Work order — Go through the lines below one by one and count those holding the string "Magic". Give the count alone.
##########
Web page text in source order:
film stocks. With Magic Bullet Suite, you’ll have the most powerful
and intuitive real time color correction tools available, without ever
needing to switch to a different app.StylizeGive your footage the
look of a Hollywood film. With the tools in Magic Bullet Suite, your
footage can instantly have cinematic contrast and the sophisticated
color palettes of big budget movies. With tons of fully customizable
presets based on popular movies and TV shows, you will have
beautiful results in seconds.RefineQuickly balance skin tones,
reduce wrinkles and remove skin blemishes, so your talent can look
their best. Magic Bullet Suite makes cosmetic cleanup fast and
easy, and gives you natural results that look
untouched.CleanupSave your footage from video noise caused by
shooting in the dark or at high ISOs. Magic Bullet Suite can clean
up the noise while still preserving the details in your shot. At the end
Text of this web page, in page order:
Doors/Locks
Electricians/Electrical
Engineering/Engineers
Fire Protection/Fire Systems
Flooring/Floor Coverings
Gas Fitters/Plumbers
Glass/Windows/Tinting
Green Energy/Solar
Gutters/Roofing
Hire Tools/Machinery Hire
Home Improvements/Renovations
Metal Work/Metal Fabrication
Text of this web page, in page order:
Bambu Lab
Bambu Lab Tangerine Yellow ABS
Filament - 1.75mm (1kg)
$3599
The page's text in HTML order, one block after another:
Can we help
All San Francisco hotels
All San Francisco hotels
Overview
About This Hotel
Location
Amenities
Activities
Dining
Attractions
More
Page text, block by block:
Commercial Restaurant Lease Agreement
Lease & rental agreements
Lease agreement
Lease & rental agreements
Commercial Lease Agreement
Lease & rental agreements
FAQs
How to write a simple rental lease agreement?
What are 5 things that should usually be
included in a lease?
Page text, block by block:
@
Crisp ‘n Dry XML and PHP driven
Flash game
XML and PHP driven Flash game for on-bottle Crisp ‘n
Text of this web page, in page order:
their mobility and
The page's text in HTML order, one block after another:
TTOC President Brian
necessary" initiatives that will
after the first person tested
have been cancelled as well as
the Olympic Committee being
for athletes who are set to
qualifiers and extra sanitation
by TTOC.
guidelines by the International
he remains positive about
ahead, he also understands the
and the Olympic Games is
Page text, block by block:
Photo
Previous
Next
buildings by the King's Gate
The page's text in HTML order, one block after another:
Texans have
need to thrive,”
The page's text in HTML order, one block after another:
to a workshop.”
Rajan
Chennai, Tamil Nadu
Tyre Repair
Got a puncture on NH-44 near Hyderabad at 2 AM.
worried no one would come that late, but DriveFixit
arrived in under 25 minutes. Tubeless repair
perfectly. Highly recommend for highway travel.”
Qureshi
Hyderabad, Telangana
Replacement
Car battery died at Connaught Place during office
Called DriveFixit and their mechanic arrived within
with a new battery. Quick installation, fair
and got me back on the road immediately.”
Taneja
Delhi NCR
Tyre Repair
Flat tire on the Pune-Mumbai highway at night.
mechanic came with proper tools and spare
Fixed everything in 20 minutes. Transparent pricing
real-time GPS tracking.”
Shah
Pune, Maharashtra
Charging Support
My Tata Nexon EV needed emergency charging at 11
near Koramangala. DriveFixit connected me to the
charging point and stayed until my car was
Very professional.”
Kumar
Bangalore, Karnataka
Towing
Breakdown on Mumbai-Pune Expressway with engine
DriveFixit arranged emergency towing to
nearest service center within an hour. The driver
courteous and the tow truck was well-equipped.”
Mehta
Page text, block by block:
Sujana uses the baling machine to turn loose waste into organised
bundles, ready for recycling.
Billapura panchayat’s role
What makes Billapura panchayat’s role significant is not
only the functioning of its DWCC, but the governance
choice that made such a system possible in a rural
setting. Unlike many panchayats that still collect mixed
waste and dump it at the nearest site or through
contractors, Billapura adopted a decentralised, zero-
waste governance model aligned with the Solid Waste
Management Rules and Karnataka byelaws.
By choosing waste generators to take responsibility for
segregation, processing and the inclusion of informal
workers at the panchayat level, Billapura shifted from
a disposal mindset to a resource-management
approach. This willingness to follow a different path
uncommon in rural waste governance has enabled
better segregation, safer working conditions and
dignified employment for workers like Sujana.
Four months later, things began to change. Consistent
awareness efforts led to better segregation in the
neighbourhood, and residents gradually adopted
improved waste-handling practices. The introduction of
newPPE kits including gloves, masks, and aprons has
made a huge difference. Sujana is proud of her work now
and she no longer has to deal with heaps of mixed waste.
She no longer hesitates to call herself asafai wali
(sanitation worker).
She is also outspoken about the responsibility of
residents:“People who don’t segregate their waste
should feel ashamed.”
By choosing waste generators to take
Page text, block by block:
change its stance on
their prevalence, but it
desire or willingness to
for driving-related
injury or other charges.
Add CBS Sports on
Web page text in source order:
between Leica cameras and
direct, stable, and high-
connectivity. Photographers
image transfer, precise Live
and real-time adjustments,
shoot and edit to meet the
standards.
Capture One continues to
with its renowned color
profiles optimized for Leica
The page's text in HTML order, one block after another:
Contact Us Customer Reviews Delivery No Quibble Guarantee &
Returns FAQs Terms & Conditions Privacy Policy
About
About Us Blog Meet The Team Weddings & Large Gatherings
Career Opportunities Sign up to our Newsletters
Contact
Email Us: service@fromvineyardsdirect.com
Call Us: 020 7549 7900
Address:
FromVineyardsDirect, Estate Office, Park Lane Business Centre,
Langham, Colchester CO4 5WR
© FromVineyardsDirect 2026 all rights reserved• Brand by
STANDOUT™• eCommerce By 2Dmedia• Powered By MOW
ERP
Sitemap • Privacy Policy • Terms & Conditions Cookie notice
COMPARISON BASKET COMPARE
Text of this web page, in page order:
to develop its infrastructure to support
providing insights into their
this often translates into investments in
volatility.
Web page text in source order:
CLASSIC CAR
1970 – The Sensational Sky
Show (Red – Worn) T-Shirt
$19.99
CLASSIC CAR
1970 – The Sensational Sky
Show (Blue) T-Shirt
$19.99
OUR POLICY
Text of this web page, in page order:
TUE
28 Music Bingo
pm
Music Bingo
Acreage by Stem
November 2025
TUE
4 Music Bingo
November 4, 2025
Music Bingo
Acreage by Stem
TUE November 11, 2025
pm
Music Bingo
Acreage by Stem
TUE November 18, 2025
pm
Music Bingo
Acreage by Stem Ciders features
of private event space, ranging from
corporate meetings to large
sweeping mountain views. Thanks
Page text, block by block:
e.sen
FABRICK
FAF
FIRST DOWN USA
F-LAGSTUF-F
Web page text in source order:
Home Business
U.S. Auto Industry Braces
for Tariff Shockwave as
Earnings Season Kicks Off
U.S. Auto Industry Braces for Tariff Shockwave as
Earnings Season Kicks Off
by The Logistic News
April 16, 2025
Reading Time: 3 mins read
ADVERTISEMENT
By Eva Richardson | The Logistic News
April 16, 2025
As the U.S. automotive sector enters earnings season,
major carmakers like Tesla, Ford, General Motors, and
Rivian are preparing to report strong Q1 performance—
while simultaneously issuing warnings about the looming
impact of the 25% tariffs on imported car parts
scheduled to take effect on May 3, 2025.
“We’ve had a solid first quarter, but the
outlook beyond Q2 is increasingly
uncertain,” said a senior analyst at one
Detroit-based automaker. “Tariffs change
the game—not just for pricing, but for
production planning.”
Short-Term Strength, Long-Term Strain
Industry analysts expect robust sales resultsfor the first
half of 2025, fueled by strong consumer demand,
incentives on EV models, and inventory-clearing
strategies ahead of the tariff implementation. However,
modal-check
##########
Task solution — 4